Concerning the question of which rules matter, it is worth noting that the effect of interaction is not the same for all institutional conditionalities. Specifically, for Latin America in the period under study, fiscal decentralisation has a greater positive impact if we consider the framework of democratic quality and accountability, which was the governance dimension that had the highest level of perception. In contrast, low levels of compliance with the rule of law and regulatory quality, political instability, or corruption not only hinder the positive results of fiscal decentralisation but also create negative results. In other words, considering the present level of these institutional factors, decentralisation has reduced rather than promoted economic growth.

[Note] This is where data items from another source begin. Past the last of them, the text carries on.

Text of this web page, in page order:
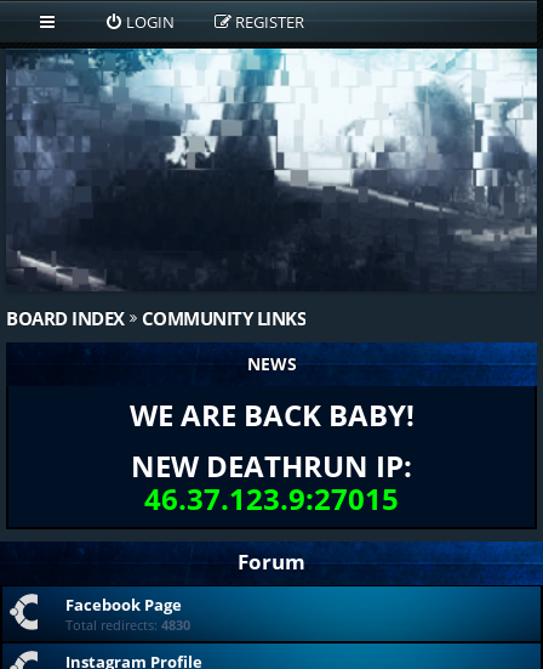
LOGIN REGISTER
BOARD INDEX COMMUNITY LINKS
NEWS
WE ARE BACK BABY!
NEW DEATHRUN IP:
46.37.123.9:27015
Forum
Facebook Page
Total redirects: 4830
Instagram Profile

Finally, it must be stressed that the level of government effectiveness, i.e., the quality of the bureaucracy and public services, eliminates the positive or negative effect that fiscal decentralisation may have on economic growth. This may confirm for the Latin American case what
Murphy et al. (
1991) or
Prud’homme (
1995) stated about how central bureaucracies attract more skilled people, while sub-national governments maintain a low-skilled workforce. If individuals with optimal qualifications are in short supply, it is difficult for sub-national governments to recruit and retain staff who are as qualified as central government personnel. Local talent shortages will undoubtedly hamper fiscal decentralisation efforts. The effectiveness of decentralisation processes is also hampered by cultural factors and a lack of adequate public expenditure management structures.
In this way and in terms of economic policy, the results and their possible interpretations point out the need for Latin America to make progress in improving local democracy and promote the strengthening of local capacities, developing municipal career systems, increasing subnational fiscal transparency, and promoting citizen participation mechanisms in budget decision-making. It would also be optimal to implement performance evaluation systems that measure the efficiency and effectiveness of public spending at the local level.
All these actions to strengthen subnational governments could constitute new lines of research, on more complex theoretical models to explain the mechanisms involved. It is also necessary to build more precise fiscal decentralisation indicators and contrast their effectiveness with respect to other institutional variables other than those used in this research.